We use the Ollama GitHub repository to run Large Language Models and generate completions for these prompts. As LLMs we use 30+ SOTA models from the top of LLM-Arena.

We also randomly select generation parameters for LLM during validation to make the dataset more diverse.

Data augmentation to prevent cheating

To prevent remembering Pile dataset and make it stablier to overfitting we add some augmentation to both ai-generated and human-written texts. First of all we select a random sequence of consecutive sentences from a given text. Then we add in a random place (or two) misspelling (about 10 different char-based augs) or remove a random adjective.

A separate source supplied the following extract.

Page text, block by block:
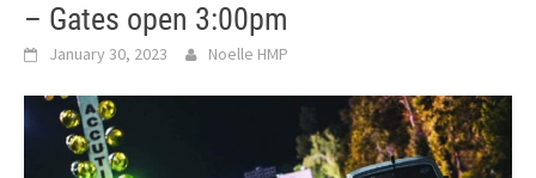
– Gates open 3:00pm
January 30, 2023 Noelle HMP
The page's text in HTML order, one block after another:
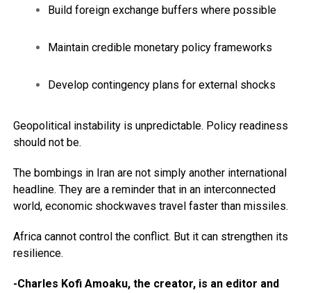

These augmentations don't allow miners to precalculate hashes on Pile dataset and then use them to determine whether this text is present in the human set of data or not.

Reward counting

Based on Detecting LLM-Generated Text in Computing Education article we decided to dived our reward on 3 parts:

F1 score

We decided to use it instead of classic accuracy, because it better represent quality of model especially on binary-classification tasks.

False Positive score

FP_score = 1 - FP / len(samples).

It is usually more important not to mistakenly classify human-written text as AI-generated than the other way around. It is preferable to tolerate a few more instances of student cheating or read some AI-generated emails than to wrongly penalize a real student or miss an important letter.

AP score

AP summarizes a precision-recall curve by calculating the weighted mean of precisions achieved at each threshold. This allows us to evaluate the quality of the model's ranking.

The final reward is the average of these three values.